As the author hasn't replied, here's my personal take as an occasional user of Spark since around 2014.
* AFAIK Spark is still written in Scala, which means new features appear in the Scala APIs first.
* This means the Scala API is usually a bit ahead of the others, and it will never be behind them.
* Personally, I find Scala is a very natural language for this kind of processing (which is why Spark is based on it), so I am most comfortable with the Scala API. YMMV of course.
* Python is very widely used with Spark, as it is a much more popular language than Scala generally, and it is often used by data scientists.
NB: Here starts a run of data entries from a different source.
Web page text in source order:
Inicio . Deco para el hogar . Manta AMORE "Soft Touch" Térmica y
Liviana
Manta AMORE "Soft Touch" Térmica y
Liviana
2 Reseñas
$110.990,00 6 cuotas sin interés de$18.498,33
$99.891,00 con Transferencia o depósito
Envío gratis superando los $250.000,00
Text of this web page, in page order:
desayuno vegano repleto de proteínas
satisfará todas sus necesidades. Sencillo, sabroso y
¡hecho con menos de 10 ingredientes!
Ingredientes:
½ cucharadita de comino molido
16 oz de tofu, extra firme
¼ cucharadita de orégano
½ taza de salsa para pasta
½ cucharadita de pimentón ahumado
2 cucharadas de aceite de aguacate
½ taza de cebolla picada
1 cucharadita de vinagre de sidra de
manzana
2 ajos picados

* Python is also a popular choice for people who use interactive notebook interfaces, like Jupyter, with Spark (although you can also use Scala with notebooks these days).
* But the Python API is usually a little behind the Scala API, and some features are slower/harder to implement in Python than in Scala.
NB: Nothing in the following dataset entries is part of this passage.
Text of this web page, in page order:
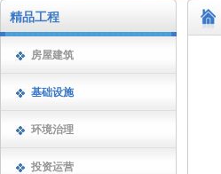
精品工程
房屋建筑
基础设施
环境治理
投资运营
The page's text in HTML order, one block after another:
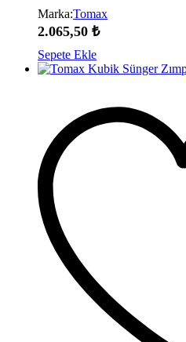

* So Python is a good choice for data scientists or if you are not concerned about having the very latest API features.
* There is no good reason to use Java with Spark.
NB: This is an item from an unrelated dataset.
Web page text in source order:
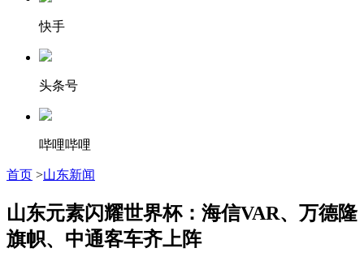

* Although Java now offers Lambdas etc, it is still really clunky to write good functional code with Java compared to Scala.
* And Python is a much nicer language for data science and notebooks etc.
* If you're using Spark, pick a language API that works well with Spark and does the things that Spark does well.
Christopher Webster wrote:
There is no good reason to use Java with Spark.
While Python is the preferred choice while going for Spark ML , for other cases I think, suppose the team has developers who are good in Java(instead of Scala), if we go for Java, we still can still have the option of moving to Scala later when we have that skill set in team. However if today we go for Python, then it is like another route altogether as then relatively it would be less likely to be able to move to Scala. The reason for this is that Scala and Java, the JVM languages have more in common than Scala and Python.